■ WORK TO COMPLETE: Look through the data below for the line with "Remedy Center Dispensary", and transcribe it exactly together with each line after it up to and including the line with "Haven't visited yet". Give nothing else.

# # # # # # #

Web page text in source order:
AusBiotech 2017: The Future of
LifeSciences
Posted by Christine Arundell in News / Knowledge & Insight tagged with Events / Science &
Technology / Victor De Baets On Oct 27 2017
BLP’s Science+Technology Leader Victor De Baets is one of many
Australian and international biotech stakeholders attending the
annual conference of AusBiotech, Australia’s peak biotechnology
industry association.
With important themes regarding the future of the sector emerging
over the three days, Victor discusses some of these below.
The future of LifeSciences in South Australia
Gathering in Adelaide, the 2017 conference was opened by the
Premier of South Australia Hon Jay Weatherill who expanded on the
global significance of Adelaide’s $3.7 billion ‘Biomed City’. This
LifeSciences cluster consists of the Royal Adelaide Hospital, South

# # # # # # #

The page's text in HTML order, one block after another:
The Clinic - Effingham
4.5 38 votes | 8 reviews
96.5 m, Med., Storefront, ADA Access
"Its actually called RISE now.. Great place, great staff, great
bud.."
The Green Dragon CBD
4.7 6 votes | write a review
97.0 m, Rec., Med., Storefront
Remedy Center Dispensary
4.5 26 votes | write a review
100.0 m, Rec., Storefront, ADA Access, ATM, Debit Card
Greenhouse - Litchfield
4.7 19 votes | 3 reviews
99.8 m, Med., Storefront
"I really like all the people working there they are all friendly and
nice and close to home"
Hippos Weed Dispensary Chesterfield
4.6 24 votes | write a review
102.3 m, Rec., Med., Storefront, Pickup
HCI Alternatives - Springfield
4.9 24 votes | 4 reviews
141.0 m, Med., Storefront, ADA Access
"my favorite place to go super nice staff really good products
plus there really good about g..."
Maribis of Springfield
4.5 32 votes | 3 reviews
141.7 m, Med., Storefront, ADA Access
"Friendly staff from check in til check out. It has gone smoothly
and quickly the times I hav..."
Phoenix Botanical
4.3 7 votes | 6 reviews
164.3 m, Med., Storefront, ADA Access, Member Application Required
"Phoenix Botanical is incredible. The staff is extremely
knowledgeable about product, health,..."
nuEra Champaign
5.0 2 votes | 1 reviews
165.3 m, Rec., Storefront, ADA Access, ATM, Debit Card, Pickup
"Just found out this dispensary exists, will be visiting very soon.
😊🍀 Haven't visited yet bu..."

# # # # # # #

■ EXERCISE ANSWER:
Remedy Center Dispensary
4.5 26 votes | write a review
100.0 m, Rec., Storefront, ADA Access, ATM, Debit Card
Greenhouse - Litchfield
4.7 19 votes | 3 reviews
99.8 m, Med., Storefront
"I really like all the people working there they are all friendly and
nice and close to home"
Hippos Weed Dispensary Chesterfield
4.6 24 votes | write a review
102.3 m, Rec., Med., Storefront, Pickup
HCI Alternatives - Springfield
4.9 24 votes | 4 reviews
141.0 m, Med., Storefront, ADA Access
"my favorite place to go super nice staff really good products
plus there really good about g..."
Maribis of Springfield
4.5 32 votes | 3 reviews
141.7 m, Med., Storefront, ADA Access
"Friendly staff from check in til check out. It has gone smoothly
and quickly the times I hav..."
Phoenix Botanical
4.3 7 votes | 6 reviews
164.3 m, Med., Storefront, ADA Access, Member Application Required
"Phoenix Botanical is incredible. The staff is extremely
knowledgeable about product, health,..."
nuEra Champaign
5.0 2 votes | 1 reviews
165.3 m, Rec., Storefront, ADA Access, ATM, Debit Card, Pickup
"Just found out this dispensary exists, will be visiting very soon.
😊🍀 Haven't visited yet bu..."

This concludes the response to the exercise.